Screen Dive

Somewhere on the internet a person of ambiguous identity and yet more ambiguous virtue belabors a point:

“… and that’s not just a side effect: The primary function of the lampshaded, capital-D Digital is convincing its inhabitants that meatspace still exists. Sure, there still is a world outside the window, computing devices occupy physical locations, but physicality does not preclude subservience to the wired, jackass. Making physical machines is how we allowed the digital to enter our world, but fueled by suicidal hubris, we never even attempted to confine it to a pocket. Fuck knows we probably would have failed, I’m well aware, and you can call me a sucker for it, but even just attempted self-preservation is pretty neat, right? Sorta vaguely based-adjacent in a depressing way? Any space accessible to human consciousness-splinters is governed more by algorithms than by biological processes. There is only one world, and while meat exists within it, it is not relevant in the least. Go on, pick a random example and despair. Like all eras of history before it, the Anthropocene was only named once it lay firmly in the past. We simply introduced the minor, insulting twist of deciding not to notice this time…”
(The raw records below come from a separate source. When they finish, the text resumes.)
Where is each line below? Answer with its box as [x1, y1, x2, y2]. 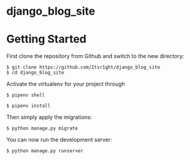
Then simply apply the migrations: [6, 114, 93, 121]
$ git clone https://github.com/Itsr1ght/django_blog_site [6, 64, 161, 71]
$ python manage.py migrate [6, 125, 78, 132]
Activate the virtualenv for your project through [6, 81, 126, 88]
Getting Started [6, 32, 87, 46]
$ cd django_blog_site [6, 70, 64, 76]
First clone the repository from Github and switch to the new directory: [6, 53, 184, 60]
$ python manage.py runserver [6, 148, 84, 154]

You know it’s true. Who wouldn’t amidst your cybernetic squalor? As foretold and as always, the Frankenstein computer god has come around to vomit nihilistic thought data directly into your sensory pathways. Meat clicked the play button, sure. Meat loves click-clacking along on demonic implements when it finds amidst chemical-glutted cell-junk the motor control to do so, since at the end of the day meat is a simple actuator and the hominid brain largely useless when exposed to a digital demiurge deciding what colours, sounds, and symbols should be brought before you to click today. Meat obliges frantically, but there’s so little of the stuff dangling off our bones these days that you ought to wonder whether it’s even still necessary.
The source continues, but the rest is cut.